Insieme a loro piange Maria, la Madre, che “dilaniata dalla spada del dolore”, attende la promessa. Le sue parole attraversano la liturgia come un’eco del Calvario, ma ora intrise di un’attesa invincibile:
“Risorgerò infatti e sarò glorificato
ed innalzerò nella gloria senza posa quelli che ti magnificano.”
L’Ade svuotato
Ecco il miracolo: l’Ade, che accoglie il Dio morto, viene spogliato. I cancelli si infrangono. Adamo ed Eva si ridestano: le immagini si fanno icone, esplodono nei canti che parlano di “una nuova Eva nata dal costato trafitto”, di “una stirpe intera riscattata”, di “un sepolcro che non trattiene la Vita stessa”.
“Invano sorvegli il sepolcro, guardia,
poiché un sepolcro non tratterrà la vita stessa.”
L’immortalità sorge dalla morte. L’incorruttibile si unisce al corruttibile e lo trasfigura. “Tu hai trasformato il mortale in immortale”, gridano i cori. Tutta la creazione partecipa. Il canto si fa cosmico:
“Fanciulli beneditelo, sacerdoti inneggiatelo,
popolo esaltatelo per tutti i secoli.”
La tomba che partorisce la vita
Il Sabato Santo, nella visione bizantina, è l’attimo eterno della trasformazione. È la notte in cui la morte viene convertita in vita, il grembo che partorisce la luce. È il tempo in cui la Chiesa non tace, ma canta con forza: il sepolcro è diventato fonte.
Cristo non è assente: è ovunque.
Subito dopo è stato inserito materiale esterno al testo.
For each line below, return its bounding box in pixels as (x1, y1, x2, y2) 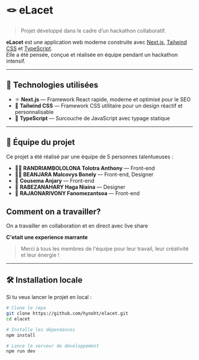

È nella tomba e nei cieli, nell’Ade e nell’Eden, con il Padre e con lo Spirito. Le immagini si moltiplicano: Cristo è il Giona che esce dal ventre della balena, è l’Agnello immolato che distrugge la morte, è il secondo Adamo che si addormenta per generare un’umanità nuova. La creazione esulta, perché “non c’è santo tranne Te, Signore”.
È nel cuore di Maria, nella voce delle mirofore, nell’attesa dei santi dormienti. È la Vita che riposa per svegliare ogni uomo dal sonno.
“Tutte le stirpi un inno alla tua sepoltura offrono, Cristo mio.”
La liturgia termina ma non finisce. Rimane sospesa come una nota tenuta nell’aria. Il sepolcro è chiuso, ma i cieli stanno già fremendo. Il tempo è colmo di Dio. E noi, con tutta la creazione, attendiamo. La pietra sarà rotolata. L’aurora verrà.
Ma intanto, nel silenzio pieno del Sabato, lo adoriamo.